# Managing the unorganized GC



## ewingpainting (Jun 2, 2008)

All I'm saying is the small GC are more personable. By creating your paper trail (per our conversation), you can become un-personable. When you take the personal out they can get nervous. Like your out to get them.


----------



## chris klee (Feb 5, 2008)

tcleve4911 said:


> It's all about communication, communication , and more communication.
> 
> Honestly - you have to be proactive
> you have to call and then call to confirm that they got your call


it took me too long to realize what that actually meant. i thought i was doing well on communication and being proactive, but working for the company i do now, i realize that i wasnt as good as i should have been. i think there were too many people there to pick up my slack. 
i was trained in college to be organized, then at W-T they teach you to be anal about being organized. i went from a job that i kept a phone call journal and had a form for everything, to a job where the owner doesnt even remember if a customer paid him a draw. 
the line about teaching an old dog rings true here. its been 5 years, i tried for 3 years to change him, and get him organized. not much has changed. i stopped wasting my time a couple years ago. i just make sure my jobs are well organized and dont worry about the rest of the company.

edit:
after reading closer, something else i do, write an actual schedule. nothing fancy, but then the subs know when they are expected. update everyone every 2 weeks if there not on site yet, and remind subs on site that they only have a certain time frame until they hold other subs up. most subs are respectful enough to get it done when they know it holds other guys like themselves up.


----------



## Mike's Plumbing (Jul 19, 2010)

I'm not out to change the world here but isn't this getting out of hand?

What I mean is, communication is important and a little bit of double checking, but it's still a bunch of horse sh$$. Only in construction are the responsible people required to call, email, fax, and write love letters non stop. Can you imagine if Subway Inc had to call the meat supplier like we call our sub family? That would last for about a minute.

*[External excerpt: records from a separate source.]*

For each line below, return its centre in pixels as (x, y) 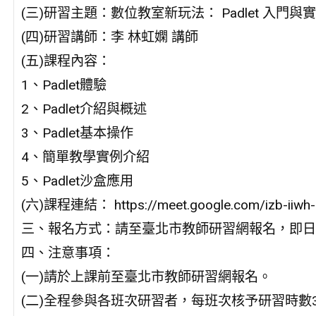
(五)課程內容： (66, 61)
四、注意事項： (68, 253)
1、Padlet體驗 (63, 85)
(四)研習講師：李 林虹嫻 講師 (109, 37)
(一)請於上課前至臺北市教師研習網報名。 (146, 276)
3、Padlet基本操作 (77, 133)
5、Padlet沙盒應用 (77, 181)
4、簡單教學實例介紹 (85, 157)
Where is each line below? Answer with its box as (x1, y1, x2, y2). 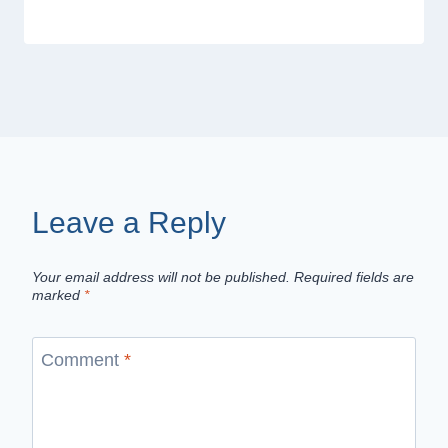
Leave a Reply (32, 205, 226, 239)
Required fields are (294, 268, 414, 285)
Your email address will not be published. (32, 268, 290, 285)
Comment (41, 350, 124, 371)
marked (32, 286, 84, 303)
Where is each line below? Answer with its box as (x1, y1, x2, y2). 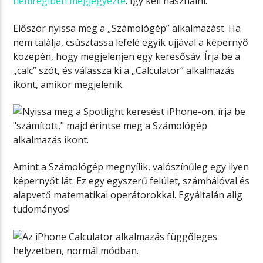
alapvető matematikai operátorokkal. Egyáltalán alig (13, 188, 243, 202)
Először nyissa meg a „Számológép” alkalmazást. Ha (13, 21, 241, 35)
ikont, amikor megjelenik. (13, 77, 124, 91)
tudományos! (13, 203, 70, 216)
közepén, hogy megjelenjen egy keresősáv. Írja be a (13, 49, 241, 63)
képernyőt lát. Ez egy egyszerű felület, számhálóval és (13, 174, 250, 188)
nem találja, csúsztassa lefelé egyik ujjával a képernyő (13, 35, 249, 49)
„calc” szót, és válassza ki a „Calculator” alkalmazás (13, 63, 235, 77)
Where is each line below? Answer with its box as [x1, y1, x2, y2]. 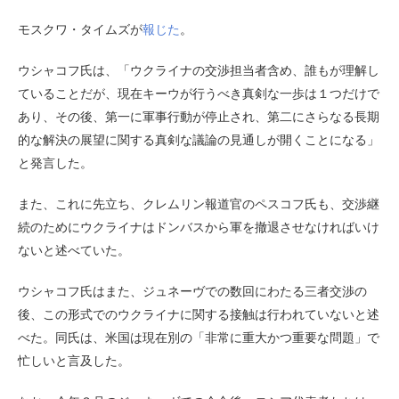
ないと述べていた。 [18, 241, 130, 258]
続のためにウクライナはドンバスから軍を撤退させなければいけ [18, 218, 379, 235]
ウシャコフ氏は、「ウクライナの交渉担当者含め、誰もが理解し [18, 61, 379, 78]
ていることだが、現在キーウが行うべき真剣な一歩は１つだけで [18, 85, 379, 102]
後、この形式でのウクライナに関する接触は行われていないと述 [18, 305, 379, 322]
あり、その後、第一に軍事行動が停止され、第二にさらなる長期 [18, 108, 379, 125]
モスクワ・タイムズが [18, 20, 142, 37]
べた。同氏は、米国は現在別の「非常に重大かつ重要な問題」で [18, 329, 379, 346]
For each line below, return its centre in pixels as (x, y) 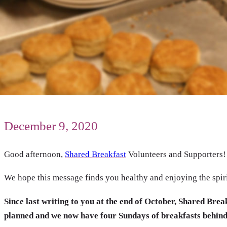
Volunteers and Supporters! (176, 154)
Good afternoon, (34, 154)
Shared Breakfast (96, 154)
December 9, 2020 (51, 126)
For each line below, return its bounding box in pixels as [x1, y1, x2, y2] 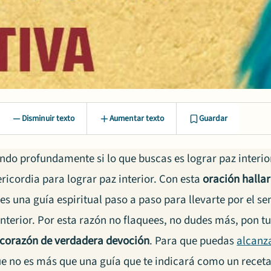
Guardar [199, 113, 227, 125]
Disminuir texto [22, 113, 74, 125]
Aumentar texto [109, 113, 164, 125]
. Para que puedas [149, 232, 237, 249]
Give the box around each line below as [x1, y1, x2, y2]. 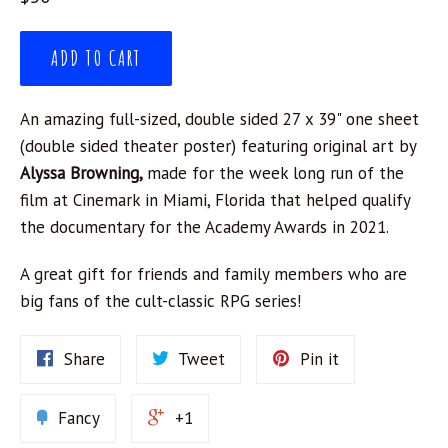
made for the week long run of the [147, 162, 404, 185]
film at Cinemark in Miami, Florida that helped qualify [20, 189, 410, 212]
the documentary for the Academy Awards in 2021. [20, 216, 389, 239]
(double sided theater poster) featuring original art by [20, 135, 416, 158]
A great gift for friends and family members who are [20, 263, 407, 286]
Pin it [300, 348, 339, 371]
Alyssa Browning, [20, 162, 147, 185]
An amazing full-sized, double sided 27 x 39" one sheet [20, 108, 419, 131]

Again, I have great subs and what I'm referring to is the occasional self-GC on smaller jobs. 

But still, ever since I first joined the ranks of being a business owner I spend half my week scheduling and calling. It just isn't normal, calling disorganized people like this costs all of us money. What we should be doing is making money. Man, if we could eliminate just 5 hours a week of wasted time think where we could be with our business.

I just think there has to be a better way.

Mike


----------



## mudpad (Dec 26, 2008)

ewingpainting said:


> All I'm saying is the small GC are more personable. By creating your paper trail (per our conversation), you can become un-personable. When you take the personal out they can get nervous. Like your out to get them.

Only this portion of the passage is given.